Public Administration Ethics for the 21st Century
Author: J. Michael Martinez
Publisher: Bloomsbury Publishing USA
Total Pages: 270
Release: 2009-08-10
Genre: Political Science
ISBN:

Download Public Administration Ethics for the 21st Century Book in PDF, ePub and Kindle

This volume establishes a foundation for a uniform code of professional ethics for public administrators in the United States. Public Administration Ethics for the 21st Century lays the ethical foundations for a uniform professional code of ethics for public administrators, civil servants, and non-profit administrators in the US. Martinez synthesizes five disparate schools of ethical thought as to how public administrators can come to know the good and behave in ways that advance the values of citizenship, equity, and public interest within their respective organizations. Using case studies, he teaches American administrators how to combine the approaches of all five schools to evaluate and resolve complex ethical dilemmas within the constraints of the U.S. democratic values set.
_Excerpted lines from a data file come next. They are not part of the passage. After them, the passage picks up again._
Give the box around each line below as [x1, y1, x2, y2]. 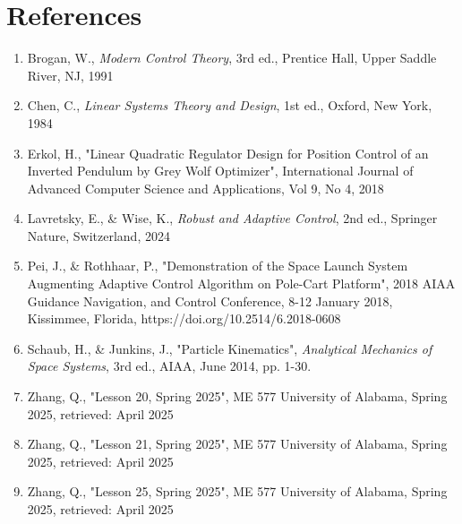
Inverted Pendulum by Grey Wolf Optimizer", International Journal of [27, 161, 414, 180]
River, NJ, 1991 [27, 65, 114, 84]
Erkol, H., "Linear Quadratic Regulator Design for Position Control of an [27, 143, 429, 162]
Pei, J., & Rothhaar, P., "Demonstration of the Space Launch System [27, 256, 408, 275]
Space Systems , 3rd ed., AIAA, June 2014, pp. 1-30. [27, 356, 312, 375]
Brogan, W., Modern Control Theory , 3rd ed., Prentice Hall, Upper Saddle [27, 48, 437, 67]
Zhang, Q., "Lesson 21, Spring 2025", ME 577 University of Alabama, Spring [27, 434, 448, 453]
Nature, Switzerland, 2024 [27, 226, 170, 245]
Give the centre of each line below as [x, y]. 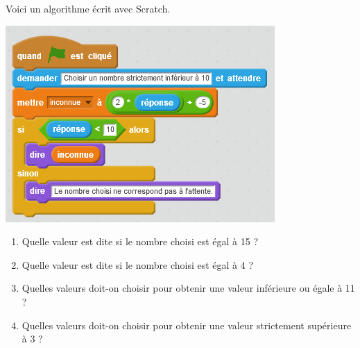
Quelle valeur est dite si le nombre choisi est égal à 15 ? [140, 241]
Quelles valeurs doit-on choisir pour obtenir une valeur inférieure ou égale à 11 [188, 288]
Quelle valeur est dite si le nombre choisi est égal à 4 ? [137, 264]
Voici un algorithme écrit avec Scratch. [88, 8]
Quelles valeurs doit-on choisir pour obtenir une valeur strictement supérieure [187, 325]
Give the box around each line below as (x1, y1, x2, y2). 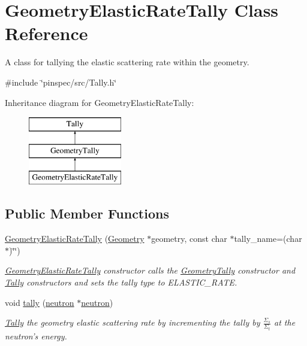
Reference (5, 21, 88, 45)
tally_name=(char (234, 232, 302, 245)
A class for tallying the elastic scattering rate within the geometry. (5, 56, 249, 68)
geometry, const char (151, 232, 227, 245)
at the (274, 316, 296, 329)
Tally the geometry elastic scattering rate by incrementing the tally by (5, 316, 260, 329)
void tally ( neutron (5, 296, 74, 308)
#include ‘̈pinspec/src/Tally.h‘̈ (5, 75, 117, 88)

Martinez enunciates the common ethical principles that guide public administrators in their practice within the specific ethical parameters and organizational cultures of a myriad entities at the federal, state, and local levels of government in the United States, as well as in non-profit organizations. Along the way, Martinez addresses a number of crucial issues, including personal gain, conflict of interest, transparency, democratic impartiality, hiring, hierarchical discipline, media relations, partisan pressure, appointments by elected officials, and whistle-blowing. The striking, high-profile case studies—Nathan Bedford Forrest, Adolph Eichmann, Lieutenant William Calley, and Mary Ann Wright—illustrate ethical dilemmas where, for better or worse, the individual was at odds with the organization.
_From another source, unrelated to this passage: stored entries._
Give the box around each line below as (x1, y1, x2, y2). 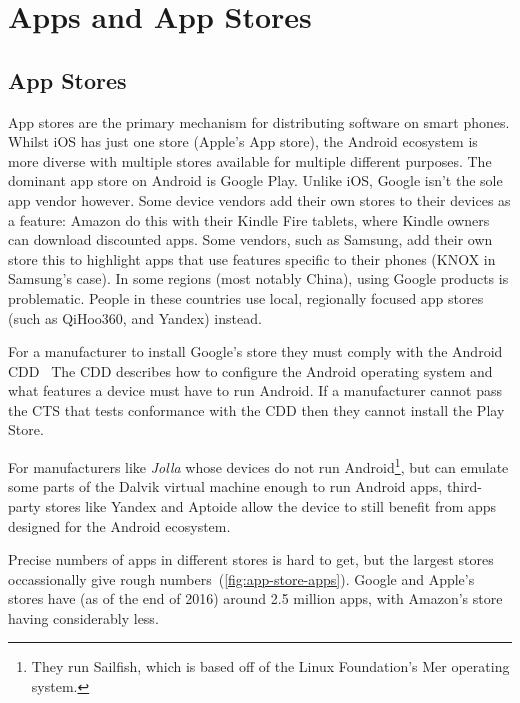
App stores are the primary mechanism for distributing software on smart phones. (8, 111, 510, 132)
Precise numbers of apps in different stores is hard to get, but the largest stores (8, 549, 494, 570)
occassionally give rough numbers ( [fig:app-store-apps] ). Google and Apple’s (8, 568, 475, 589)
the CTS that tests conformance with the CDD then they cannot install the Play (8, 399, 505, 420)
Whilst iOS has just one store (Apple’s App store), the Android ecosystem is (8, 131, 478, 152)
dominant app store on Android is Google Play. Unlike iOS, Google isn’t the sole (8, 170, 503, 191)
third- (446, 476, 482, 497)
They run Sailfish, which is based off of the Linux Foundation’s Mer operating (31, 656, 510, 677)
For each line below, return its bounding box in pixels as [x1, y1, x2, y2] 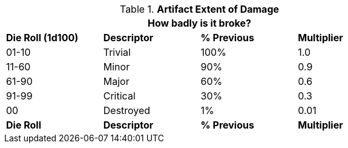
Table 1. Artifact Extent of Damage [119, 3, 280, 15]
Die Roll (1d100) [6, 32, 79, 44]
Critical [103, 90, 136, 102]
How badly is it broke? [148, 17, 251, 29]
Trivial [103, 46, 131, 58]
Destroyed [103, 104, 151, 116]
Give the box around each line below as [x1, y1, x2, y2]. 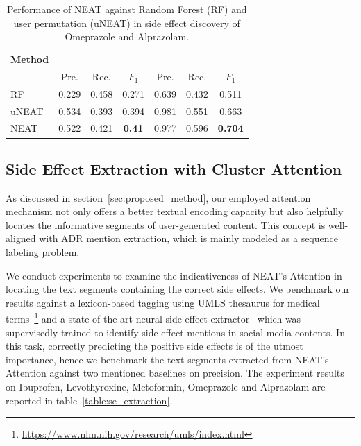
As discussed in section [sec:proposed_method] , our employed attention [6, 190, 311, 205]
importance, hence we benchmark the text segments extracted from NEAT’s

Public Service, Ethics, and Constitutional Practice

Public Service, Ethics, and Constitutional Practice
Author: John Anthony Rohr
Publisher:
Total Pages: 200
Release: 1998
Genre: Business & Economics
ISBN:

Download Public Service, Ethics, and Constitutional Practice Book in PDF, ePub and Kindle

For civil servants who take an oath to uphold the Constitution, that document is the supreme symbol of political morality. Constitutional issues are addressed by civil servants every day, whenever a policeman arrests a suspect or members of different branches of government meet. But how well do these individuals really understand the Constitution's application in their jobs? This book encourages civil servants to reflect on specific constitutional principles and events and learn to apply them to the decisions they make. Twenty seminal articles by a preeminent scholar seek to legitimate public service by grounding its ethics in constitutional practice. John Rohr stresses that ethical practice demands an immersion in the specifics of our constitutional tradition, and he offers a guide to attaining a greater sense of those constitutional principles that can be translated into action. Along the way he considers such timely issues as financial disclosure, the treatment of civil servants as second-class citizens, and instances of civil servants caught between executive and legislative forces. Rohr's opening essays demonstrate that responsible use of administrative discretion is the key issue for career civil servants. Subsequent sections examine approaches to training civil servants using constitutional principles; character formation resulting from study of the constitutional tradition; and the ethical choices that are sometimes posed by separation of powers. A final group of chapters shows how a study of other countries' constitutional traditions can deepen an understanding of our own, while a closing essay looks at past issues and future prospects in administrative ethics from the perspective of Rohr's long involvement in the field. Throughout this insightful collection, Rohr seeks to remind public servants of the nobility of their calling, reinforce their role in articulating public interests against the excesses of private concerns, and encourage managers to make greater use of constitutional language to describe their everyday activities. Although his work focuses on the federal career civil servant, it also offers valuable lessons applicable to state and local civil servants, elected officials, judges, military personnel, and those employed in the nonprofit sector.